*About this exercise*
From the listing below, copy only the lines from the line that contains "Moderado [39, 220]" to the line that contains "using with the", counting those two lines as part of the copy.
________________________________________
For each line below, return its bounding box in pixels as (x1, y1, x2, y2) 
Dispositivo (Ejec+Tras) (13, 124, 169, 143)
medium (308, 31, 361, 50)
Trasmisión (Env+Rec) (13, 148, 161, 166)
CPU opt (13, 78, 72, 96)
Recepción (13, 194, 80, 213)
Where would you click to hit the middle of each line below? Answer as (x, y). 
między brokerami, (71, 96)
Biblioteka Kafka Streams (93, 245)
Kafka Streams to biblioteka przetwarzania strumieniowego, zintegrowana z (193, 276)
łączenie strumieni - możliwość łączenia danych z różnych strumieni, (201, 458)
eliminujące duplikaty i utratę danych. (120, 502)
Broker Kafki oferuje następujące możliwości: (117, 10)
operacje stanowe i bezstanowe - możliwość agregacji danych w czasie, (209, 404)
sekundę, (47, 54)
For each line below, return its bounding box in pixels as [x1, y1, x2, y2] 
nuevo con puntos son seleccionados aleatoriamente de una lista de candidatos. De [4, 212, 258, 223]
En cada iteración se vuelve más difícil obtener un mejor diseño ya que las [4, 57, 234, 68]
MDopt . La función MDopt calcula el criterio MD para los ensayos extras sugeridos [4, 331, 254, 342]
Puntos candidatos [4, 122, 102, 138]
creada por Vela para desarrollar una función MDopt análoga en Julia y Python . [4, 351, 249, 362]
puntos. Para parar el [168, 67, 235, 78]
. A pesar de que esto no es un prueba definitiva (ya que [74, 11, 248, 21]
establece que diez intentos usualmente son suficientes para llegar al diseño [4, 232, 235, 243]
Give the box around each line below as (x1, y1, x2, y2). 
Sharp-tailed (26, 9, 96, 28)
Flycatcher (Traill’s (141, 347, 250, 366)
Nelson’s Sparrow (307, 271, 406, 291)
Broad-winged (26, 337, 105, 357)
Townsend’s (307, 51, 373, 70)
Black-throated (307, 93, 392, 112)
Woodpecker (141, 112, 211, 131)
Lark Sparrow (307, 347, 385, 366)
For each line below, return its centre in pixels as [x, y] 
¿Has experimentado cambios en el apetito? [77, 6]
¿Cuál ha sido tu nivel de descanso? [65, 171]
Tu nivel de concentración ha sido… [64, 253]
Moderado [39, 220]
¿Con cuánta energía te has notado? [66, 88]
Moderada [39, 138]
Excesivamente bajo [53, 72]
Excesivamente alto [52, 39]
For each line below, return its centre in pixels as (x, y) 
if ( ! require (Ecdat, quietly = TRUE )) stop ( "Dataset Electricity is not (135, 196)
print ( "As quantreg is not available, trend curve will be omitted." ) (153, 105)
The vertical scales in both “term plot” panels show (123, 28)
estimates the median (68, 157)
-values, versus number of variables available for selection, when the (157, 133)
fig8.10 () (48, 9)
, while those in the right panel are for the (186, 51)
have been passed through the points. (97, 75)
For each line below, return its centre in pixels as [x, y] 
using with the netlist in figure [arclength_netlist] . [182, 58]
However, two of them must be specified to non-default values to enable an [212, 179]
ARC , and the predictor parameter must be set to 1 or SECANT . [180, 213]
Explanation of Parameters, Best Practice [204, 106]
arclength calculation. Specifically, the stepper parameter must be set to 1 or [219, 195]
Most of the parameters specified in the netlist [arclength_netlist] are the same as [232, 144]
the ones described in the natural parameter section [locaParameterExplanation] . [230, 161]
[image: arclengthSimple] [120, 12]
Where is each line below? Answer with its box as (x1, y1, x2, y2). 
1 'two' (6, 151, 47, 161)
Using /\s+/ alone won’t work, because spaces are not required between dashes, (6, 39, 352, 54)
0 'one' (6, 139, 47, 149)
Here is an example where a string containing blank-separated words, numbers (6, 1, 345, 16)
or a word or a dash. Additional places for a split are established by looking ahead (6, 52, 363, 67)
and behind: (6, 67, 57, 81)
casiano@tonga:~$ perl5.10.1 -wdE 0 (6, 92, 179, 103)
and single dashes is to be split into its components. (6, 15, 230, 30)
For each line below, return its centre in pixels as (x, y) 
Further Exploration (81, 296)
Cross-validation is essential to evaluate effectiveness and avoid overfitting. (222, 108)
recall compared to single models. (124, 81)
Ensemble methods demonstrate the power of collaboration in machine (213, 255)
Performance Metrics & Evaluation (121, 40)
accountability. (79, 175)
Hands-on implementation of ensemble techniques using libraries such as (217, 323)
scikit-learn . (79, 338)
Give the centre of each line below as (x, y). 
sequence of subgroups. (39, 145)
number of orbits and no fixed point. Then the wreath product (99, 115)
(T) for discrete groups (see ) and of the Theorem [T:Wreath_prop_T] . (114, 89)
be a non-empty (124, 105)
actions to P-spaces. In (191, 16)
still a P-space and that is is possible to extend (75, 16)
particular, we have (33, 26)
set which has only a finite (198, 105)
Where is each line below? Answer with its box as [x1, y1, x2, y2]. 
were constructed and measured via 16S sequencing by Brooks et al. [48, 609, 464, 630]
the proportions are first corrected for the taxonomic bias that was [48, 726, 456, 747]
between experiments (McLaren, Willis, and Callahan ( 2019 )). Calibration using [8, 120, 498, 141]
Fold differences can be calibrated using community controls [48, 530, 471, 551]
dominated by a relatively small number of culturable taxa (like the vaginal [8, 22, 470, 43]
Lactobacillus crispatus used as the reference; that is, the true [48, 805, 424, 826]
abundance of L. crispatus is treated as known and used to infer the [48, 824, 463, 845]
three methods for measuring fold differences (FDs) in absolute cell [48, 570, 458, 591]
________________________________________
*Completed exercise*
Moderado [39, 220]
¿Con cuánta energía te has notado? [66, 88]
Moderada [39, 138]
Excesivamente bajo [53, 72]
Excesivamente alto [52, 39]
For each line below, return its centre in pixels as (x, y) 
if ( ! require (Ecdat, quietly = TRUE )) stop ( "Dataset Electricity is not (135, 196)
print ( "As quantreg is not available, trend curve will be omitted." ) (153, 105)
The vertical scales in both “term plot” panels show (123, 28)
estimates the median (68, 157)
-values, versus number of variables available for selection, when the (157, 133)
fig8.10 () (48, 9)
, while those in the right panel are for the (186, 51)
have been passed through the points. (97, 75)
For each line below, return its centre in pixels as [x, y] 
using with the netlist in figure [arclength_netlist] . [182, 58]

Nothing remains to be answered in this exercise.